Who was your favorite character and why?
once i'd downloaded the book a couple of illnesses attached themselves to my heels like the hounds of hell, a viral infection akin to a flu and some other thing to do with my bladder and kidneys, like a sinus and cosine wave swinging together, and i was really badly ill for a couple of weeks and i could not even begin to listen to "hunger" without drifting straight off into algebra land.
Have you listened to any of Kevin Foley’s other performances before? How does this one compare?
what i liked about the cover illustration on this one was that you could count the knobs on the backbone of the guy in the picture. i used to look pretty much like that, myself, and i also knew what hunger was.
Did you have an extreme reaction to this book? Did it make you laugh or cry?

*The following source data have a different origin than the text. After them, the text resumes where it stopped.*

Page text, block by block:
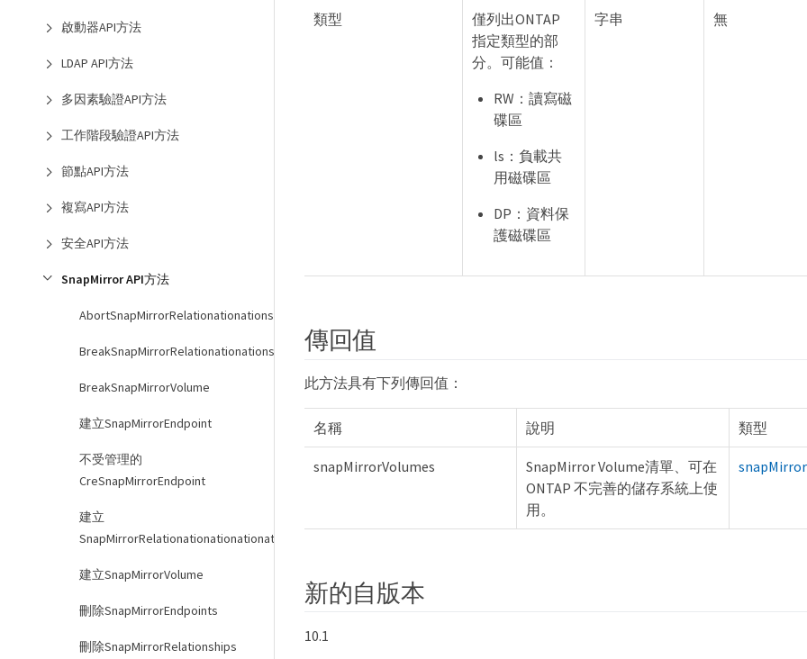
啟動器API方法
LDAP API方法
多因素驗證API方法
工作階段驗證API方法
節點API方法
複寫API方法
安全API方法
SnapMirror API方法
AbortSnapMirrorRelationationations
BreakSnapMirrorRelationationations.
BreakSnapMirrorVolume
建立SnapMirrorEndpoint
不受管理的
CreSnapMirrorEndpoint
建立
SnapMirrorRelationationationationationship
建立SnapMirrorVolume
刪除SnapMirrorEndpoints
刪除SnapMirrorRelationships
類型
僅列出ONTAP
指定類型的部
分。可能值：
RW：讀寫磁
碟區
ls：負載共
用磁碟區
DP：資料保
護磁碟區
字串 無
傳回值
此方法具有下列傳回值：
名稱 說明 類型
snapMirrorVolumes
SnapMirror Volume清單、可在
ONTAP 不完善的儲存系統上使
用。
新的自版本
10.1

i listened to about five minutes of the reading before i ordered it, so i knew i was going to like the book. i'm still looking forward to actually hearing the whole thing, seeing as how i never managed to get into any hamsun ever before --- as a point of connection, too, with my mother who has long since passed to the other side.
Any additional comments?
am i imagining it to be a riotous laugh? something like "laughing gas" by wodehouse? not really. i can always go back to wodehouse, or kipling's "kim" or some other book. for the time being, this is the one i want to try and get my head around of, for whatever reason. or for whatever it is the reason that's there is trying to tell me.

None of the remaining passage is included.